# Accepting your spouse for who they are



## Jamison (Feb 10, 2011)

Do you feel you accept your spouse for who they are?

Do they work and provide financially? Do they stay at home and take care of the house? If they work do you accept the fact their job might not be high paying? Or if your spouse stays at home do you feel you accept the fact your spouse might not like or be the best house keeper or cook? 

I see so many people talk about being the breadwinner, or the SAHM. And not appreciating the other etc. Do you feel you don't appreciate your spouse because you do not accept what they do or do not do? For those of you who DO appreciate your spouses contribution to the cleaning of the house or working outside the home, I guess that wouldn't apply to you. 

I'm just wanting to see why it is some people do not appreciate/accept their spouse and the things they do or not do. Certainly you can't come on a forum and say how your spouse doesn't do this or that and still say yes I have appreciation/acceptance for them.


----------



## trey69 (Dec 29, 2010)

I would like to think I accept my wife and appreciate her for the things she does and contribute too. 

She does not like to cook often. I knew this going into the marriage. She cooks, yes but not a lot. I'm ok and accepting of that. I do not have to have a home cooked meal on the table every single night. I also think she appreciates me for appreciating her for that. Folding clothes isn't her favorite thing either. I don't mind it so therefore I'm accepting of it. Does she fold them sometimes, sure. 

I guess people who are not accepting of the things their spouse may not like to do etc, are with the wrong person.


----------



## SadSamIAm (Oct 29, 2010)

Usually there are a couple of issues that are causing an issue in the relationship. A common one is not enough sex.

I think it could be very typical that a husband could appreciate his wife for being a ton of wonderful things (great mom, cook, cleaner, lawyer, dr., athlete, etc.) but still come here and post about problems with their sex life.

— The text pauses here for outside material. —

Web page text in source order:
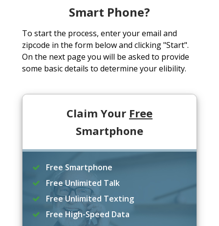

You can appreciate many good things about your spouse but still not accept a certain thing (or things) that are not acceptable to you.


----------



## sharonND (Nov 7, 2011)

I appreciate my husband, but we both work equally hard and bring in 50-50 of the income. But he is a jerk and very selfish and bossy and i dont appreciate that. i wish i was single but im not into having to go to clubs trying to get a man and work hard trying to put up the impression im perfect, lol.


----------



## CallaLily (Jan 13, 2011)

I do think its hard to "accept" a persons behavior especially if its damaging. 

However, things like not helping around the house, with kids, etc, that is different. IMO there is no reason why someone can't help out unless they are sick or incapacitated. So to me that wouldn't be acceptable. 

I had a friend who was married and all she did was complain about her husband not doing anything. They both worked. However, she would say how he never helped with the kids, never helped with the housework, never did yard work, never helped with groceries, he never supported her in anything etc, etc.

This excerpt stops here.